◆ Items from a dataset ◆
++++

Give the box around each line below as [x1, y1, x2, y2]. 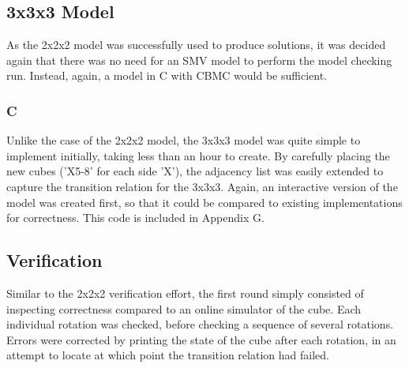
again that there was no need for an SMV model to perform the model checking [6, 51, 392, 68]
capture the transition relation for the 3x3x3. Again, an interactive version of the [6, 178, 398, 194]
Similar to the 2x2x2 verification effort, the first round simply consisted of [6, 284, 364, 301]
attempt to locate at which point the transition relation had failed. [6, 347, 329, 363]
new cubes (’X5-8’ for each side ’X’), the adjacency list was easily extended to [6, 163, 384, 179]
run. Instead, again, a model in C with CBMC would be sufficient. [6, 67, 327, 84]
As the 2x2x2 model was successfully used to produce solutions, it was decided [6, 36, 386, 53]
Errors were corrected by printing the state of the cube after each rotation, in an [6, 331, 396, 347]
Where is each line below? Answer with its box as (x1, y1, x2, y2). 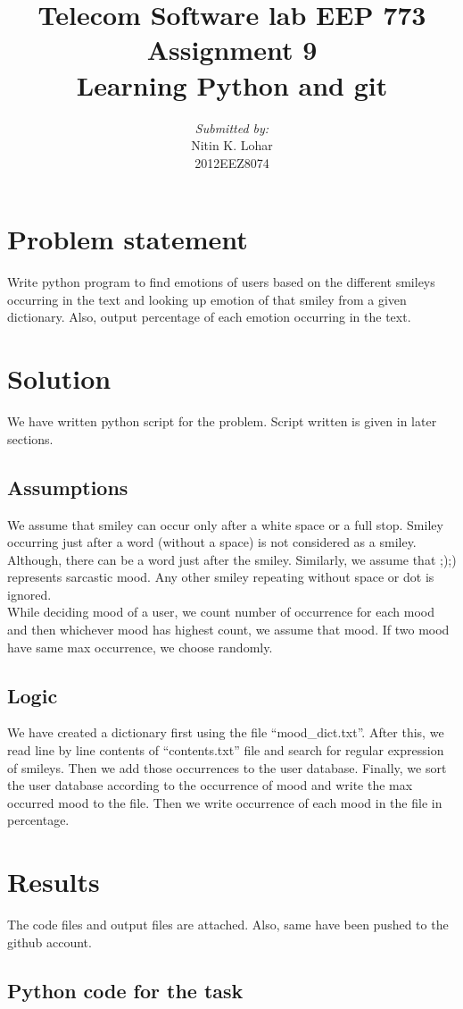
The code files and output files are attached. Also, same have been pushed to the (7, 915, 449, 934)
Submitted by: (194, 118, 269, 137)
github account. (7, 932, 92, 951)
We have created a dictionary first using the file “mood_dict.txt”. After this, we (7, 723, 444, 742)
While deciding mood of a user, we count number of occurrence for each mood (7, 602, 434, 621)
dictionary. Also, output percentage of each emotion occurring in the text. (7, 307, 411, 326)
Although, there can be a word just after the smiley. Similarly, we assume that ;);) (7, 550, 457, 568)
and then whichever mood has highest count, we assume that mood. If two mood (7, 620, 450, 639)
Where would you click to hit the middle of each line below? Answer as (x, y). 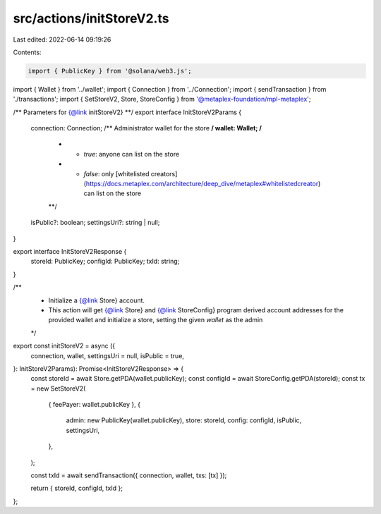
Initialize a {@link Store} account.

++++

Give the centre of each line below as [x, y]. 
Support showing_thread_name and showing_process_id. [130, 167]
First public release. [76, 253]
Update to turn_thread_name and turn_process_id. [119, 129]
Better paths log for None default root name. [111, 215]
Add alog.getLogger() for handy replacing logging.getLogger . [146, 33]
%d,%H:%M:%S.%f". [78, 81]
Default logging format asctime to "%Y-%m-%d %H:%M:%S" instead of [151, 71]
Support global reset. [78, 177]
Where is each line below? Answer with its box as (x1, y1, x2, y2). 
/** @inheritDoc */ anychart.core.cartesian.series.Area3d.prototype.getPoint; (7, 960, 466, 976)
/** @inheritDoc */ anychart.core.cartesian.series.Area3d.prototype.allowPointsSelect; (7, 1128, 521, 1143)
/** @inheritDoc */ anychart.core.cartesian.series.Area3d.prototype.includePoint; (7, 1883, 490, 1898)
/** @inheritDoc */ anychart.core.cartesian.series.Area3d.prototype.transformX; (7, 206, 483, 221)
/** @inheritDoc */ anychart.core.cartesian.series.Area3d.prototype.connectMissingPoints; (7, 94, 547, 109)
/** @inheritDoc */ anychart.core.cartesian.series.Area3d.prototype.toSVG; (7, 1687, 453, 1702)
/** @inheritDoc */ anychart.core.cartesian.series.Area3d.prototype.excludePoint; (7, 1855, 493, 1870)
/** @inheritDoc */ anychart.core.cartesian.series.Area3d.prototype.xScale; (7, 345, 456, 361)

++++

◆ Task to carry out ◆
From the records above, report the count of lines containing "that" and nothing more.

◆ Exercise output ◆
3